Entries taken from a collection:
━━━━━━━━

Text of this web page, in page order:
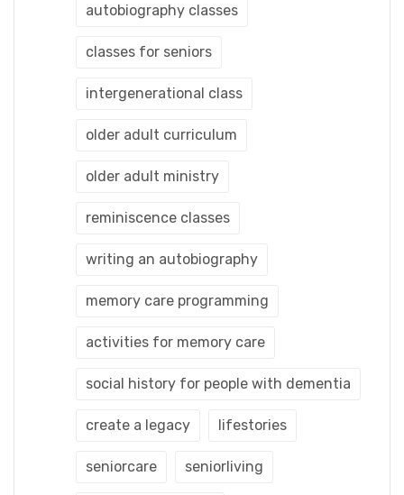
autobiography classes
classes for seniors
intergenerational class
older adult curriculum
older adult ministry
reminiscence classes
writing an autobiography
memory care programming
activities for memory care
social history for people with dementia
create a legacy lifestories
seniorcare seniorliving
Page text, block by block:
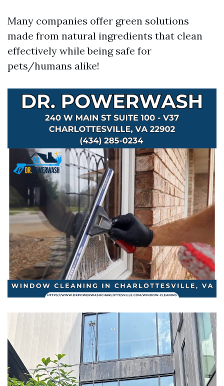
Many companies offer green solutions
made from natural ingredients that clean
effectively while being safe for
pets/humans alike!
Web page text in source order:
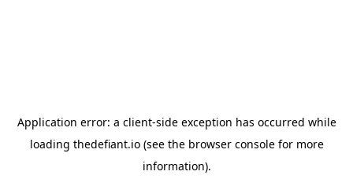
Application error: a client-side exception has occurred while
loading thedefiant.io(see the browser consolefor more
information).
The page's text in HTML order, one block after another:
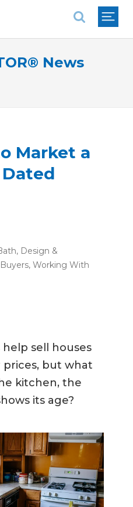
News
Market a
, Design &
, Working With
sell houses
but what
kitchen, the
its age?
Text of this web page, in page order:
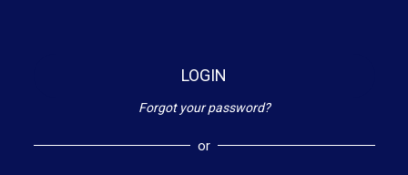
LOGIN
Forgot your password?
or
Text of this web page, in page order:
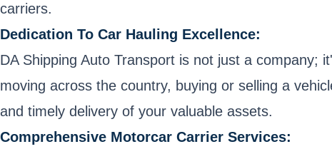
carriers.
Dedication To Car Hauling Excellence:
DA Shipping Auto Transport is not just a company;
moving across the country, buying or selling a
and timely delivery of your valuable assets.
Comprehensive Motorcar Carrier Services:
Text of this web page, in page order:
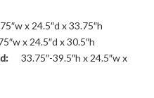
x 24.5″d x 33.75″h
x 24.5″d x 30.5″h
33.75″-39.5″h x 24.5″w x
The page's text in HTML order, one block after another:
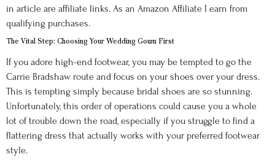
in article are affiliate links. As an Amazon Affiliate I earn from
qualifying purchases.
The Vital Step: Choosing Your Wedding Gown First
If you adore high-end footwear, you may be tempted to go the
Carrie Bradshaw route and focus on your shoes over your dress.
This is tempting simply because bridal shoes are so stunning.
Unfortunately, this order of operations could cause you a whole
lot of trouble down the road, especially if you struggle to find a
flattering dress that actually works with your preferred footwear
style.
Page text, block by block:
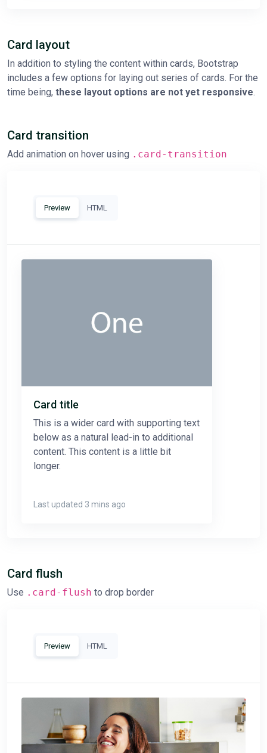
Card layout
In addition to styling the content within cards, Bootstrap
includes a few options for laying out series of cards. For the
time being, these layout options are not yet responsive.
Card transition
Add animation on hover using .card-transition
Preview HTML
Card title
This is a wider card with supporting text
below as a natural lead-in to additional
content. This content is a little bit
longer.
Last updated 3 mins ago
Card flush
Use .card-flush to drop border
Preview HTML
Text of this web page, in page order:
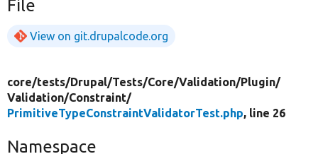
File
View on git.drupalcode.org
core/tests/Drupal/Tests/Core/Validation/Plugin/
Validation/Constraint/
PrimitiveTypeConstraintValidatorTest.php, line 26
Namespace
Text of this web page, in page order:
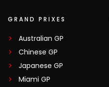
GRAND PRIXES
Australian GP
Chinese GP
Japanese GP
Miami GP
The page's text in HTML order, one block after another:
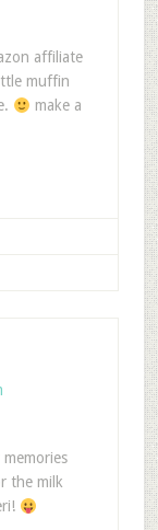
affiliate
muffin
make a
the milk

━━━━━━━━

Problem to solve: From the first line to the last, output the records exactly without pictures.

Response area:
Text of this web page, in page order:
autobiography classes
classes for seniors
intergenerational class
older adult curriculum
older adult ministry
reminiscence classes
writing an autobiography
memory care programming
activities for memory care
social history for people with dementia
create a legacy lifestories
seniorcare seniorliving
Page text, block by block:
Many companies offer green solutions
made from natural ingredients that clean
effectively while being safe for
pets/humans alike!
Web page text in source order:
Application error: a client-side exception has occurred while
loading thedefiant.io(see the browser consolefor more
information).
The page's text in HTML order, one block after another:
News
Market a
, Design &
, Working With
sell houses
but what
kitchen, the
its age?
Text of this web page, in page order:
LOGIN
Forgot your password?
or
Text of this web page, in page order:
carriers.
Dedication To Car Hauling Excellence:
DA Shipping Auto Transport is not just a company;
moving across the country, buying or selling a
and timely delivery of your valuable assets.
Comprehensive Motorcar Carrier Services:
Text of this web page, in page order:
x 24.5″d x 33.75″h
x 24.5″d x 30.5″h
33.75″-39.5″h x 24.5″w x
The page's text in HTML order, one block after another:
in article are affiliate links. As an Amazon Affiliate I earn from
qualifying purchases.
The Vital Step: Choosing Your Wedding Gown First
If you adore high-end footwear, you may be tempted to go the
Carrie Bradshaw route and focus on your shoes over your dress.
This is tempting simply because bridal shoes are so stunning.
Unfortunately, this order of operations could cause you a whole
lot of trouble down the road, especially if you struggle to find a
flattering dress that actually works with your preferred footwear
style.
Page text, block by block:
Card layout
In addition to styling the content within cards, Bootstrap
includes a few options for laying out series of cards. For the
time being, these layout options are not yet responsive.
Card transition
Add animation on hover using .card-transition
Preview HTML
Card title
This is a wider card with supporting text
below as a natural lead-in to additional
content. This content is a little bit
longer.
Last updated 3 mins ago
Card flush
Use .card-flush to drop border
Preview HTML
Text of this web page, in page order:
File
View on git.drupalcode.org
core/tests/Drupal/Tests/Core/Validation/Plugin/
Validation/Constraint/
PrimitiveTypeConstraintValidatorTest.php, line 26
Namespace
Text of this web page, in page order:
GRAND PRIXES
Australian GP
Chinese GP
Japanese GP
Miami GP
The page's text in HTML order, one block after another:
affiliate
muffin
make a
the milk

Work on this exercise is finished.